_Information supplied_

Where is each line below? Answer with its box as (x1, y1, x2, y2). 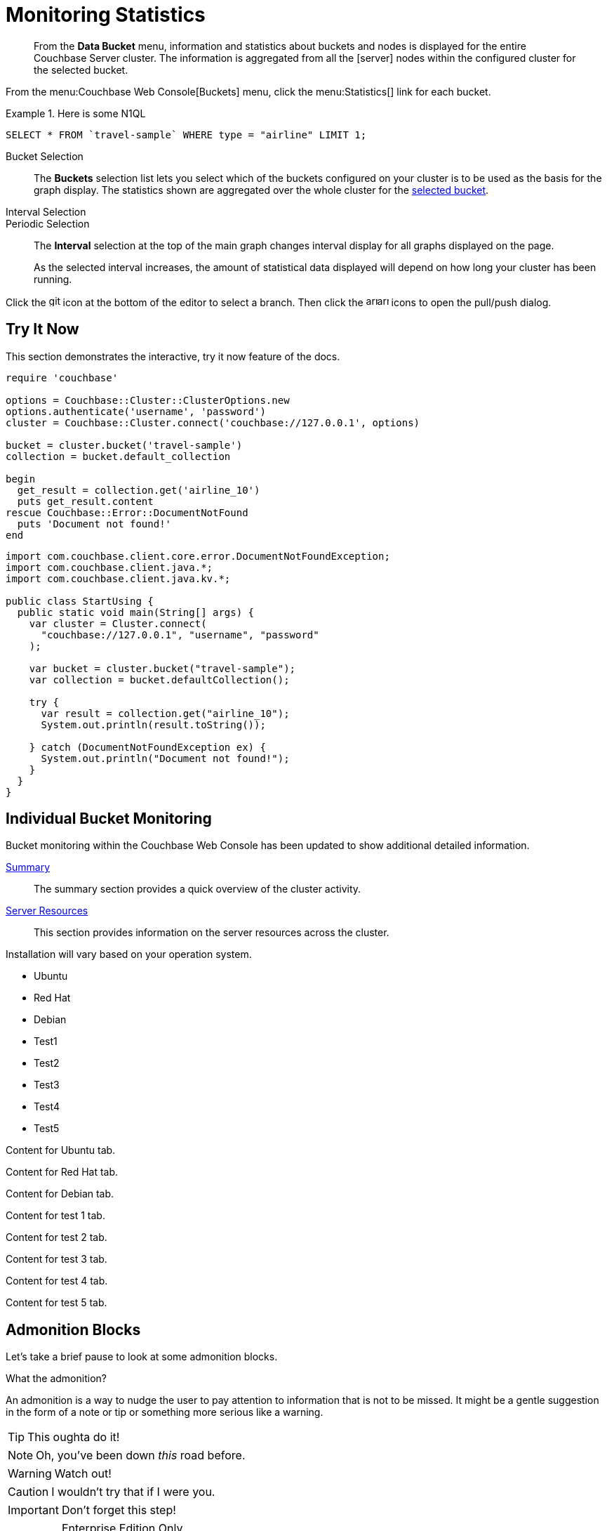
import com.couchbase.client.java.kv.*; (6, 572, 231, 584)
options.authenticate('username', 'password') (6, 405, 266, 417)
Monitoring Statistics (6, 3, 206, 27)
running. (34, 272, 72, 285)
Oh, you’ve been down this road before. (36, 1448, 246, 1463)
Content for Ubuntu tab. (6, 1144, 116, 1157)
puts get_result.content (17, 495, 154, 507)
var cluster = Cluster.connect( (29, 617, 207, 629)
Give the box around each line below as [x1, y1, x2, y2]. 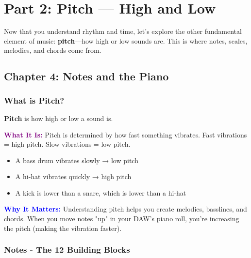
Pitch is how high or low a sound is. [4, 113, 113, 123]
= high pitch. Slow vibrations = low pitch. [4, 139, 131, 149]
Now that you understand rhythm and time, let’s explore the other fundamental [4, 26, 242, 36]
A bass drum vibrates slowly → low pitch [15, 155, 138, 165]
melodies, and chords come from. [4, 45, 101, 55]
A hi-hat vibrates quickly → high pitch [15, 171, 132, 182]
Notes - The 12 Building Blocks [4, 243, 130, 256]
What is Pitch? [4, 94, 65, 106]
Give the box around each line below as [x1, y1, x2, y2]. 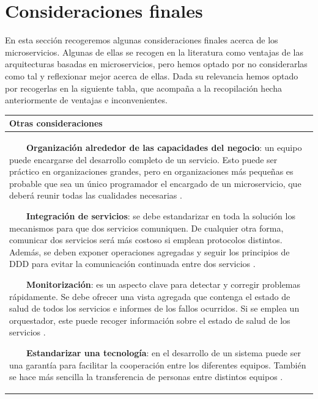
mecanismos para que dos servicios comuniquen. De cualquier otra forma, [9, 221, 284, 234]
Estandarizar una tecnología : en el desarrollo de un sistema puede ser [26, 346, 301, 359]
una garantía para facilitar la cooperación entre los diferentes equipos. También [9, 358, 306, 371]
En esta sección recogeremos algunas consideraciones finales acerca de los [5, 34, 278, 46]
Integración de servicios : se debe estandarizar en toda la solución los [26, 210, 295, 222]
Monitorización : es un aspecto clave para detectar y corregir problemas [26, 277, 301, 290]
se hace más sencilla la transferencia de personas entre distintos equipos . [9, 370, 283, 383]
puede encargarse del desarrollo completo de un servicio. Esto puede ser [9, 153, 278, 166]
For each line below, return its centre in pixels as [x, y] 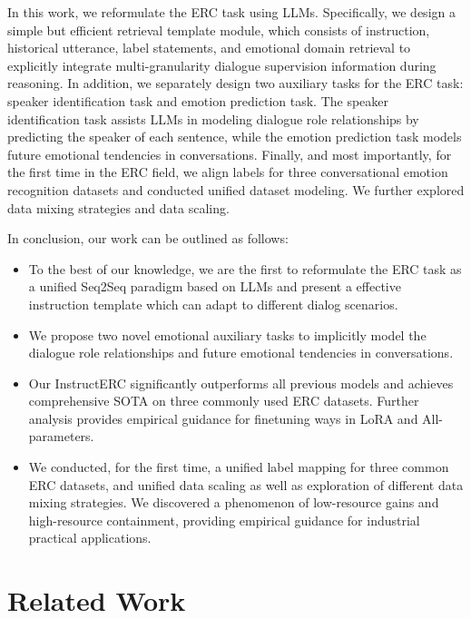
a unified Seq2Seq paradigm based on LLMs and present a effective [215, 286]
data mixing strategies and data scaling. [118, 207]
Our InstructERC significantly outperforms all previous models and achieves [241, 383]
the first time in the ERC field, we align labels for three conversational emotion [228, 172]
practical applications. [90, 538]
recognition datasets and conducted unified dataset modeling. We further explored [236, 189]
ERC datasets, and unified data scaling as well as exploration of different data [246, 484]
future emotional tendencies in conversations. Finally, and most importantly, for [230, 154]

* * *

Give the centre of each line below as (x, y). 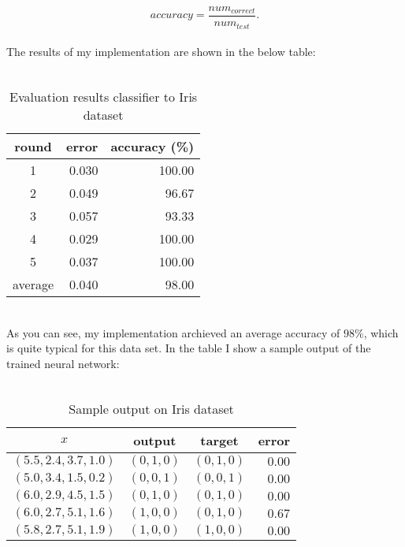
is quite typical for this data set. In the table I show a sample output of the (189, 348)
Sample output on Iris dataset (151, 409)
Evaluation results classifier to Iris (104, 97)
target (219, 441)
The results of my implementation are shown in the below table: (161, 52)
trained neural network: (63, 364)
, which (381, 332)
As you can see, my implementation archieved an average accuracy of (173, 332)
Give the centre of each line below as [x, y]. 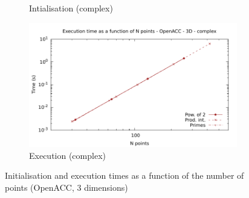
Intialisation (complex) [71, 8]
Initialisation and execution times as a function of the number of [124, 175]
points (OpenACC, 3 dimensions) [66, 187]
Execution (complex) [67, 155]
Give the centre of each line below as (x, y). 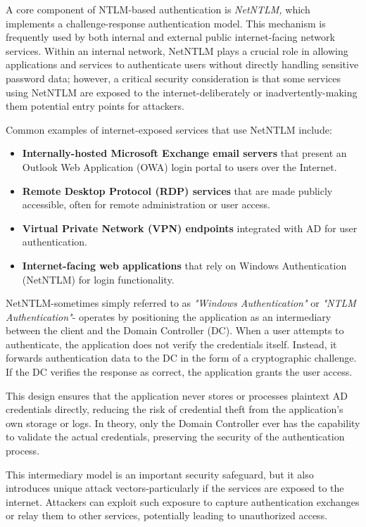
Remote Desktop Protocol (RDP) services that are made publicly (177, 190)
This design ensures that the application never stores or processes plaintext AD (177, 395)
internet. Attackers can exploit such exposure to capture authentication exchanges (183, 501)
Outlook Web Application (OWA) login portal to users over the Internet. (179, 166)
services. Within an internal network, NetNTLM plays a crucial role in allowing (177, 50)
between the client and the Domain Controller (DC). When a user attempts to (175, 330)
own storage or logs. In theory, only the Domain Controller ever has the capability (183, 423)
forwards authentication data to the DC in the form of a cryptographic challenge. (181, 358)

--

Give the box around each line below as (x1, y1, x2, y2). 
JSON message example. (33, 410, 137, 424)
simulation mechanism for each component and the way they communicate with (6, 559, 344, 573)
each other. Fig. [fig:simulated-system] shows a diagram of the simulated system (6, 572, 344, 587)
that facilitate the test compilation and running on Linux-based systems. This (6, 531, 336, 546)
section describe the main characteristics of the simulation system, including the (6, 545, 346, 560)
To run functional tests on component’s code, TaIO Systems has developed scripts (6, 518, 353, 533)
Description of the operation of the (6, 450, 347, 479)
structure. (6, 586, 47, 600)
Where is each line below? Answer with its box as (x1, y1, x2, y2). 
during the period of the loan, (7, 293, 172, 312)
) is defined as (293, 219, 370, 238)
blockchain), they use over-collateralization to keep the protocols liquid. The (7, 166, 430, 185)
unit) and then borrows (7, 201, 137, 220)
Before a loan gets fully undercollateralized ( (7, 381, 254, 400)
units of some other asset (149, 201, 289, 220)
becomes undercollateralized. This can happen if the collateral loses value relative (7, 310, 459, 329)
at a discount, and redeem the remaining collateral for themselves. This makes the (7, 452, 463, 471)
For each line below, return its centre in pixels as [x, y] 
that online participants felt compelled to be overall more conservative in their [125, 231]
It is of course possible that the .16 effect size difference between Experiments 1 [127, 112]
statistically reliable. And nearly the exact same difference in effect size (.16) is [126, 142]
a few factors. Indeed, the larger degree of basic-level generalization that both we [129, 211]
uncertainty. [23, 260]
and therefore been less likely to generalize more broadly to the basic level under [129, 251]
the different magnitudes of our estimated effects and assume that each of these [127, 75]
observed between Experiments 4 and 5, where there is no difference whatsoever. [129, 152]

_Problem details_
What are the lines, exactly as written above, from the line with "that online participants" to the line with "the different magnitudes", both included? Output only those.

_Output of the task_
that online participants felt compelled to be overall more conservative in their [125, 231]
It is of course possible that the .16 effect size difference between Experiments 1 [127, 112]
statistically reliable. And nearly the exact same difference in effect size (.16) is [126, 142]
a few factors. Indeed, the larger degree of basic-level generalization that both we [129, 211]
uncertainty. [23, 260]
and therefore been less likely to generalize more broadly to the basic level under [129, 251]
the different magnitudes of our estimated effects and assume that each of these [127, 75]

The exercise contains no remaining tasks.